Records drawn from a dataset
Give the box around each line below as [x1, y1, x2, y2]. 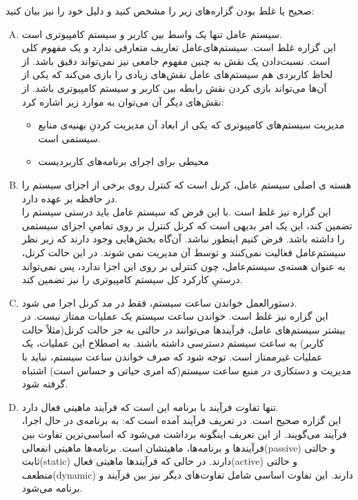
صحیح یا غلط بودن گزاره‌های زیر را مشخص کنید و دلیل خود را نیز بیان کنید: [6, 3, 315, 17]
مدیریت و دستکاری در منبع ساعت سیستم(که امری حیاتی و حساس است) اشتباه [21, 363, 352, 377]
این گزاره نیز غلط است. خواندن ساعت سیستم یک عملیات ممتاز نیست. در [21, 309, 328, 323]
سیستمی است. [38, 131, 101, 145]
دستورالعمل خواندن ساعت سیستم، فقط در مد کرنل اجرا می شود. [21, 295, 297, 309]
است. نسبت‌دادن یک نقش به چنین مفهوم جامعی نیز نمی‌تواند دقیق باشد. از [21, 53, 330, 68]
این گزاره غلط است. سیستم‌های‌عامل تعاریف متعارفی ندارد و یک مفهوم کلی [21, 40, 336, 55]
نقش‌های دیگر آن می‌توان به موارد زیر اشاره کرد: [21, 94, 224, 108]
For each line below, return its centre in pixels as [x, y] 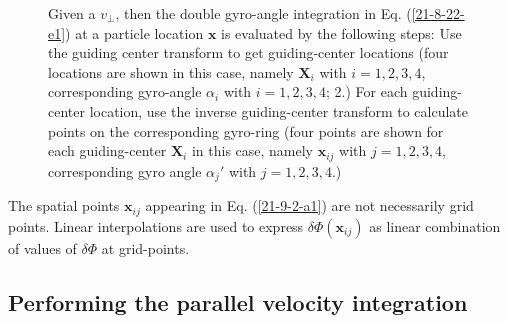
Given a [72, 13]
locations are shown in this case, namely [171, 71]
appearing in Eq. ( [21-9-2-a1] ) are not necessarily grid [309, 205]
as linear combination [435, 225]
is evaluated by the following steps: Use [341, 32]
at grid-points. [145, 247]
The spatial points [64, 205]
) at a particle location [134, 32]
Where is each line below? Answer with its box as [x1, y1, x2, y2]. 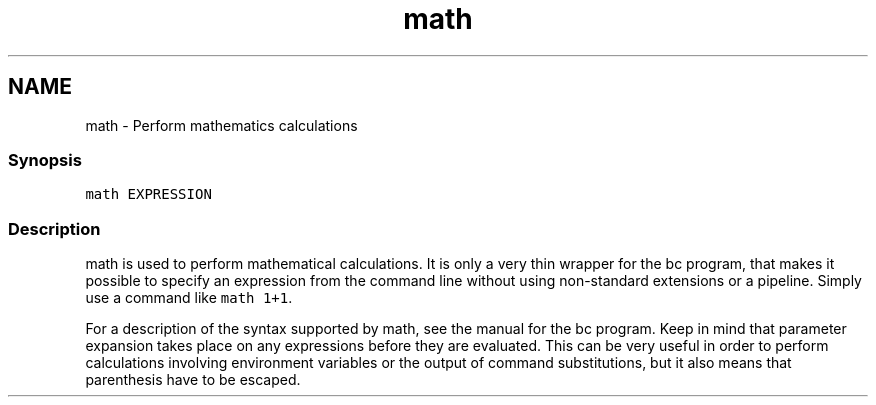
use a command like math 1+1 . [85, 289, 293, 307]
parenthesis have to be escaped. [85, 371, 301, 389]
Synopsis [8, 149, 82, 170]
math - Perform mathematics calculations [85, 116, 358, 134]
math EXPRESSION [85, 186, 212, 203]
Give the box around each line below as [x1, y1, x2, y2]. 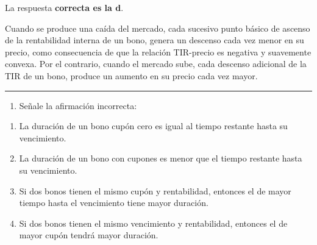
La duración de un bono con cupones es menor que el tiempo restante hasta [19, 152, 302, 165]
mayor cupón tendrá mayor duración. [19, 229, 158, 241]
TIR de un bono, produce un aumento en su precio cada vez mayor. [5, 69, 258, 82]
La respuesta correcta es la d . [5, 1, 124, 13]
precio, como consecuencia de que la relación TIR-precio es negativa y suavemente [5, 45, 312, 58]
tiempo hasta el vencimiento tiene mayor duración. [19, 196, 208, 209]
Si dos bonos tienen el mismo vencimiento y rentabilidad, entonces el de [19, 216, 288, 229]
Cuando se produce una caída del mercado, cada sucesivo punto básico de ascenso [5, 21, 310, 34]
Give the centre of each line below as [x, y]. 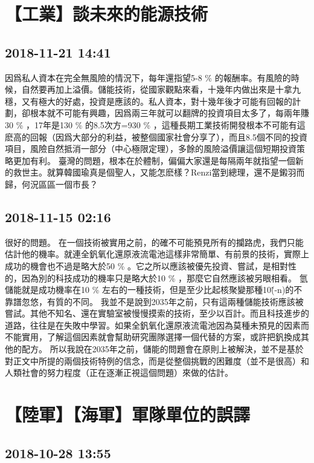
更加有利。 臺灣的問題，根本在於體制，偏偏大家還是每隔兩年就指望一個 [154, 160]
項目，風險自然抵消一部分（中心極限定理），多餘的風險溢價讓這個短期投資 [151, 149]
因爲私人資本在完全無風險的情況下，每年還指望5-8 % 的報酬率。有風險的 [148, 77]
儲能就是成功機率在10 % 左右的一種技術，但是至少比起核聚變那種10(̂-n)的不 [154, 290]
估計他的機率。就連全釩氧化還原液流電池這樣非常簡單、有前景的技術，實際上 [157, 254]
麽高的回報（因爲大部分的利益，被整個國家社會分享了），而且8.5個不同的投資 [156, 136]
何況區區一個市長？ [59, 184]
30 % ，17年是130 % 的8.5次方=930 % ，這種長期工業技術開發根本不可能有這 [155, 124]

=== Problem statement ===
Copy out all the data above exactly, pictures excluded.

=== Solution for this task ===
Give the box around each line below as [x1, y1, x2, y2]. 
صحیح یا غلط بودن گزاره‌های زیر را مشخص کنید و دلیل خود را نیز بیان کنید: [6, 3, 315, 17]
مدیریت و دستکاری در منبع ساعت سیستم(که امری حیاتی و حساس است) اشتباه [21, 363, 352, 377]
این گزاره نیز غلط است. خواندن ساعت سیستم یک عملیات ممتاز نیست. در [21, 309, 328, 323]
سیستمی است. [38, 131, 101, 145]
دستورالعمل خواندن ساعت سیستم، فقط در مد کرنل اجرا می شود. [21, 295, 297, 309]
است. نسبت‌دادن یک نقش به چنین مفهوم جامعی نیز نمی‌تواند دقیق باشد. از [21, 53, 330, 68]
این گزاره غلط است. سیستم‌های‌عامل تعاریف متعارفی ندارد و یک مفهوم کلی [21, 40, 336, 55]
نقش‌های دیگر آن می‌توان به موارد زیر اشاره کرد: [21, 94, 224, 108]
For each line below, return its centre in pixels as [x, y] 
Given a [72, 13]
locations are shown in this case, namely [171, 71]
appearing in Eq. ( [21-9-2-a1] ) are not necessarily grid [309, 205]
as linear combination [435, 225]
is evaluated by the following steps: Use [341, 32]
at grid-points. [145, 247]
The spatial points [64, 205]
) at a particle location [134, 32]
Where is each line below? Answer with its box as [x1, y1, x2, y2]. 
use a command like math 1+1 . [85, 289, 293, 307]
parenthesis have to be escaped. [85, 371, 301, 389]
Synopsis [8, 149, 82, 170]
math - Perform mathematics calculations [85, 116, 358, 134]
math EXPRESSION [85, 186, 212, 203]
Give the box around each line below as [x1, y1, x2, y2]. 
La duración de un bono con cupones es menor que el tiempo restante hasta [19, 152, 302, 165]
mayor cupón tendrá mayor duración. [19, 229, 158, 241]
TIR de un bono, produce un aumento en su precio cada vez mayor. [5, 69, 258, 82]
La respuesta correcta es la d . [5, 1, 124, 13]
precio, como consecuencia de que la relación TIR-precio es negativa y suavemente [5, 45, 312, 58]
tiempo hasta el vencimiento tiene mayor duración. [19, 196, 208, 209]
Si dos bonos tienen el mismo vencimiento y rentabilidad, entonces el de [19, 216, 288, 229]
Cuando se produce una caída del mercado, cada sucesivo punto básico de ascenso [5, 21, 310, 34]
Give the centre of each line below as [x, y]. 
更加有利。 臺灣的問題，根本在於體制，偏偏大家還是每隔兩年就指望一個 [154, 160]
項目，風險自然抵消一部分（中心極限定理），多餘的風險溢價讓這個短期投資 [151, 149]
因爲私人資本在完全無風險的情況下，每年還指望5-8 % 的報酬率。有風險的 [148, 77]
儲能就是成功機率在10 % 左右的一種技術，但是至少比起核聚變那種10(̂-n)的不 [154, 290]
估計他的機率。就連全釩氧化還原液流電池這樣非常簡單、有前景的技術，實際上 [157, 254]
麽高的回報（因爲大部分的利益，被整個國家社會分享了），而且8.5個不同的投資 [156, 136]
何況區區一個市長？ [59, 184]
30 % ，17年是130 % 的8.5次方=930 % ，這種長期工業技術開發根本不可能有這 [155, 124]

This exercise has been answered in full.